Somewhere Over the Gulf of Oman

Juan's eyes flittered open, but his mind was fogged by a brutal migraine headache and a throbbing pain on the side of his skull. A high-pitched roar filled his ears and his face was pressed against cold metal, cold as the air around him. He suddenly remembered Yaqoob's hammering blow against the side of his face and his lights snapping out. The burning pain in his cheek made him think it might be broken.

He shook his head to clear a few more cobwebs, but it felt like his brain was hitting the sides of his skull like a tennis ball in a can, so he stopped. But it was enough to get his bearings.

The roaring noise was the whine of jet turbines. He glanced around, still lying on the floor. His vision was blocked by pallets stacked with metal cases and wooden crates. Everything was shrink-wrapped in plastic and then covered with cargo straps. Glancing a few inches in the other direction showed the base of the pallet nearest him. It was constructed of plywood sheets with seven-inch-thick honeycombed cardboard sandwiched between them. He'd seen this kind of setup before on humanitarian aid drops over Africa. No doubt each pallet had a parachute packed on top.

He tried to raise his hands to rub his eyes, but his arms couldn't move. In fact, his wrists were zip-tied behind his back. Worse, he was wrapped up like a mummy in plastic from his shoulders to his thighs—just like the pallets. He was lying on the metal deck of the aircraft, tossed there like a sack of wet cement.

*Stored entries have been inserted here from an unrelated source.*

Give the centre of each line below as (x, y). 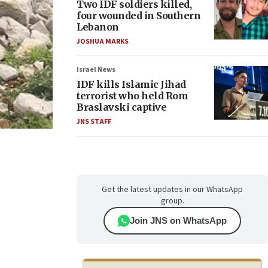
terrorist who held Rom (132, 96)
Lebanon (98, 27)
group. (172, 201)
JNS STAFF (94, 122)
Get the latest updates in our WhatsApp (172, 190)
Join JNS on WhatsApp (178, 220)
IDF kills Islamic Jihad (131, 84)
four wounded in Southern (138, 16)
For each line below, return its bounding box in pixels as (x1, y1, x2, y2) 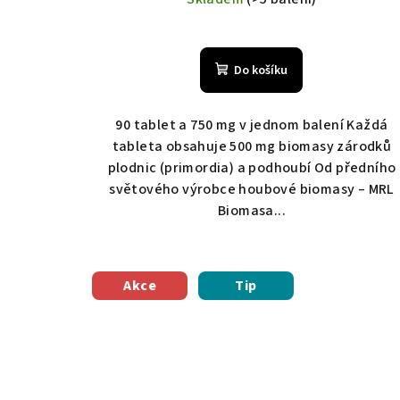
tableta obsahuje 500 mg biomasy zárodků (112, 137, 392, 157)
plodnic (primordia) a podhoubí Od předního (107, 158, 396, 179)
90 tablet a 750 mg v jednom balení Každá (115, 115, 388, 136)
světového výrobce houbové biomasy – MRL (109, 179, 395, 200)
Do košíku (234, 62, 288, 80)
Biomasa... (217, 201, 286, 221)
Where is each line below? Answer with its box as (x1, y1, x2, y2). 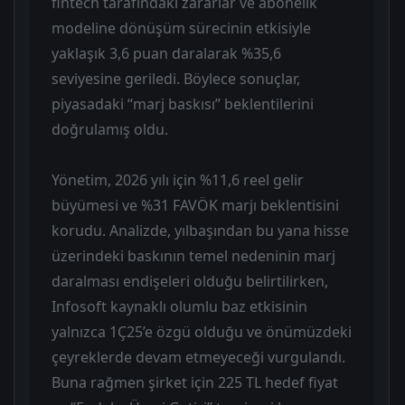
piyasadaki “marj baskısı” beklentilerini (52, 94, 314, 115)
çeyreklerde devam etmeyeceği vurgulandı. (52, 347, 345, 368)
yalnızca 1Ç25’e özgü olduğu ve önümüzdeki (52, 322, 352, 343)
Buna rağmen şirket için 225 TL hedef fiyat (52, 372, 338, 393)
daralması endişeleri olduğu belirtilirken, (52, 271, 328, 292)
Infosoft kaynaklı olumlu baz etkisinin (52, 297, 307, 317)
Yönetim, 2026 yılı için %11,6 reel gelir (52, 170, 304, 191)
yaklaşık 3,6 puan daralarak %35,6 (52, 43, 281, 64)
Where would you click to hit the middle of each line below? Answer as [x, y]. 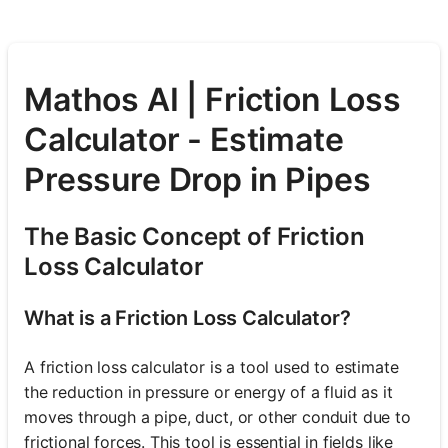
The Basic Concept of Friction [194, 236]
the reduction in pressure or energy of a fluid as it [208, 391]
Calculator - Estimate [184, 140]
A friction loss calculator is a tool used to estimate [211, 366]
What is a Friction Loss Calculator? [187, 317]
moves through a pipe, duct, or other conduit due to [217, 416]
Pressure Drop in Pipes [197, 180]
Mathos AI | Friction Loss [212, 100]
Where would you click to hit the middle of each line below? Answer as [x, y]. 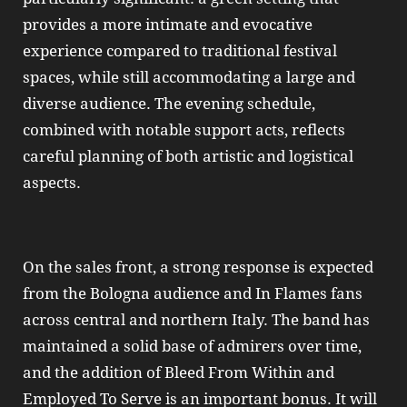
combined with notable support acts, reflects [184, 130]
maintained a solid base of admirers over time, [192, 346]
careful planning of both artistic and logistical [188, 157]
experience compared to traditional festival [180, 51]
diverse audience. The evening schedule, [169, 104]
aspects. [52, 183]
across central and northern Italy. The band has [196, 319]
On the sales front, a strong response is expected [198, 267]
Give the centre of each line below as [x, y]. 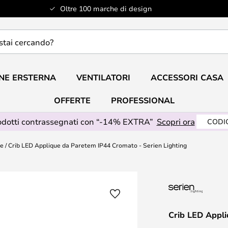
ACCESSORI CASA [187, 77]
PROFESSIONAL [142, 100]
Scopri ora [176, 121]
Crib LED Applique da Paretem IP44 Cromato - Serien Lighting [97, 145]
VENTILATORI [103, 77]
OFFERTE [72, 100]
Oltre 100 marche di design [106, 8]
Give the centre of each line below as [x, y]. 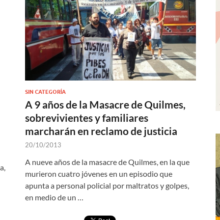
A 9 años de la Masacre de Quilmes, [105, 104]
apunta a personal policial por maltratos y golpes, [107, 185]
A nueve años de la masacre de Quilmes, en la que [107, 162]
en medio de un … [54, 197]
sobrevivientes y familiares [87, 117]
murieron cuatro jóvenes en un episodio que [99, 173]
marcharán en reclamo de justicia [101, 131]
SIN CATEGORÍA [45, 92]
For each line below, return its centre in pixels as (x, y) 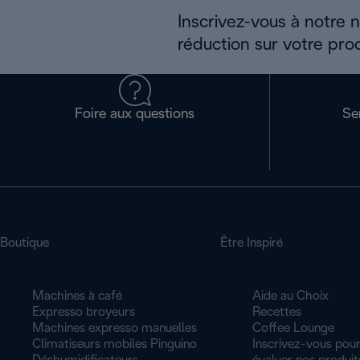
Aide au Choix (290, 296)
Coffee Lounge (293, 328)
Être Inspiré (251, 243)
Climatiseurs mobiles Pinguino (115, 344)
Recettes (276, 312)
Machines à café (77, 296)
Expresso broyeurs (84, 312)
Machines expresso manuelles (115, 328)
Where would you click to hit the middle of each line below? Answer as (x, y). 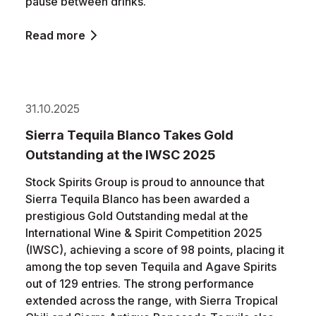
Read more (55, 35)
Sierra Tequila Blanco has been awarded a (138, 199)
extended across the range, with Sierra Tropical (152, 300)
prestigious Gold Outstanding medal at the (137, 216)
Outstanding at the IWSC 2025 (121, 155)
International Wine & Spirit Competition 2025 (144, 233)
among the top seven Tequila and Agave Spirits (151, 267)
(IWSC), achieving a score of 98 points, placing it (155, 250)
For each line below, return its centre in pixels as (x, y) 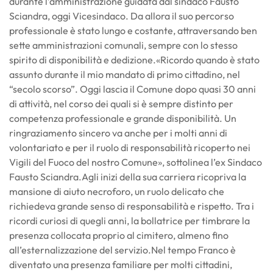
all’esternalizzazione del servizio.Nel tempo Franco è (122, 250)
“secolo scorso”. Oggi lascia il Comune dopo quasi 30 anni (133, 89)
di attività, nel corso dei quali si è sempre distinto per (121, 103)
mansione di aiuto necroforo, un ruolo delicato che (117, 191)
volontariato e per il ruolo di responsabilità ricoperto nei (130, 147)
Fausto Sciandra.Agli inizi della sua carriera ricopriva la (128, 176)
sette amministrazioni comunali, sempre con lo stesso (123, 45)
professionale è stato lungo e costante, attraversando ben (133, 30)
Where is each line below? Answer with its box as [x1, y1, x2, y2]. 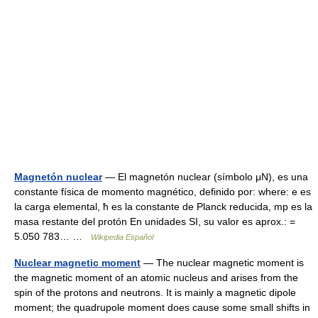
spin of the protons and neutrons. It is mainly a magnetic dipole [14, 287, 296, 299]
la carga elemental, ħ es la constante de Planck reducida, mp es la [14, 201, 312, 213]
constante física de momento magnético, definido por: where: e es [14, 186, 311, 198]
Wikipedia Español [91, 233, 153, 242]
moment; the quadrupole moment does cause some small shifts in [14, 302, 310, 314]
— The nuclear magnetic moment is [141, 257, 304, 269]
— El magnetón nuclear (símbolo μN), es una [102, 171, 308, 183]
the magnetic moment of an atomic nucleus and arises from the [14, 272, 298, 284]

No doubt about it. He was cinched up tighter than one of his abuelita 's spicy tamales.

Adrenaline kicked in. If there was anything that Cabrillo couldn't abide, it was the loss of freedom of movement. That angry endocrine surge cleared his mind enough to get to work.

He leveraged his legs to roll onto his back. His shoulders ached and now he was crushing his bound wrists, but he had a better view of his situation. At least his ankles weren't tied up. Either they ran out of zip ties or they felt sorry for him with his prosthetic leg.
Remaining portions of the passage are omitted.